Voorhout – De Katholieke Technische School (KTS) Voorhout viert op 5 november haar honderdjarig bestaan. Het jubileum markeert een eeuw van technisch onderwijs in de regio, waarin de school zich ontwikkelde van een kleinschalige nijverheidsschool tot een moderne instelling met een breed vakgericht opleidingsaanbod. Het jubileumjaar ging van start in augustus, maar op 5 november vormt een feestelijke bijeenkomst voor leerlingen, docenten en genodigden het hoogtepunt van de viering.
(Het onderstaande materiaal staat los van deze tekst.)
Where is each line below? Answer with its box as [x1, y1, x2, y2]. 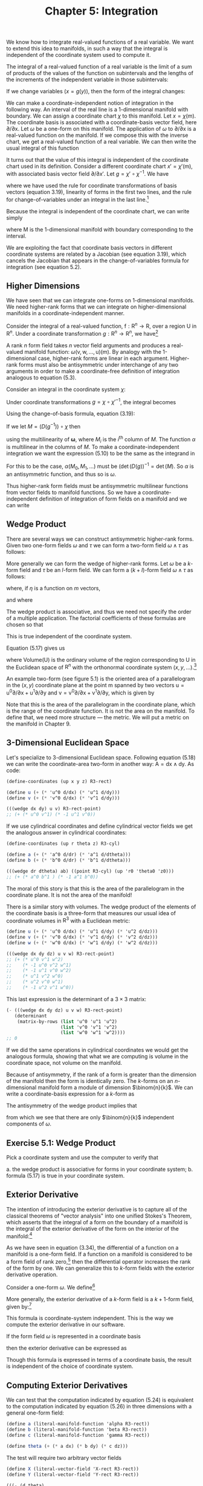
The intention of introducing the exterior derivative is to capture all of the [6, 1205, 187, 1213]
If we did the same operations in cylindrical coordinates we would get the [6, 1047, 188, 1054]
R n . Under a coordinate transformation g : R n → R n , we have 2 [6, 328, 159, 337]
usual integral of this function [6, 144, 79, 152]
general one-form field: [6, 1409, 65, 1416]
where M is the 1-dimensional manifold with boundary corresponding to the [6, 225, 193, 233]
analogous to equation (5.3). [6, 374, 77, 381]
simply [6, 214, 23, 221]

Begonnen met een zak mest: De locatie van de school werd oorspronkelijk gebruikt door boeren uit Friesland die mest naar de Bollenstreek brachten voor de bollenteelt. Zo ontstond de route die later de Strontrace zou worden. In feite had de streek al een link met landbouw en ambacht nog voordat de KTS opende.
De KTS begon in 1924 als de Bisschoppelijke Nijverheidsschool en werd opgericht door de Broederscongregatie Onze Lieve Vrouw van Zeven Smarten op het landgoed Schoonoord aan de Leidsevaart in Voorhout. Destijds bood de school onderdak aan leerlingen die op zoek waren naar een praktische opleiding, met een sterke nadruk op vakmanschap en ambachtelijke vaardigheden. De school vervulde daarmee een belangrijke behoefte voor jongeren in de regio en trok al snel leerlingen van verder weg.
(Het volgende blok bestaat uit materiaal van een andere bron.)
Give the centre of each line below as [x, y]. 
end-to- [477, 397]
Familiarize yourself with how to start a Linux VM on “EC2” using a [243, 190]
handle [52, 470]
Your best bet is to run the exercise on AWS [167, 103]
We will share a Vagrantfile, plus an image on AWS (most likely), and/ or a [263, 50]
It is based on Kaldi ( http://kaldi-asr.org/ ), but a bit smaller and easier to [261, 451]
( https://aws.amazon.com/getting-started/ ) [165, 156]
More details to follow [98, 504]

In 1968, na de invoering van de Mammoetwet, veranderde de naam in Katholieke Technische School, en werd het onderwijs verder gemoderniseerd. In de jaren ’80 maakte het oorspronkelijke gebouw aan de Leidsevaart plaats voor nieuwbouw, waarmee de school haar faciliteiten kon aanpassen aan de eisen van die tijd. Sindsdien heeft KTS zich voortdurend gericht op het bijhouden van de laatste technieken en op een nauwe samenwerking met het bedrijfsleven.
Tegenwoordig biedt KTS onderwijs aan zo’n 930 leerlingen en blijft de school groeien. Een kenmerk van het onderwijs is de kleinschalige opzet met kleine teams van docenten en begeleiders, die per leerjaar aan dezelfde leerlingen verbonden zijn. Dit model zorgt voor maatwerk in de begeleiding en stelt leerlingen in staat om onderwijs te volgen dat zowel vakinhoudelijk als persoonlijk aansluit.
Door de jaren heen zijn nieuwe technieken en samenwerkingen met het bedrijfsleven onderdeel geworden van het curriculum, zodat de opleidingen de veranderingen in de arbeidsmarkt kunnen volgen. De school wil hiermee bijdragen aan een soepele overgang voor leerlingen naar de beroepspraktijk.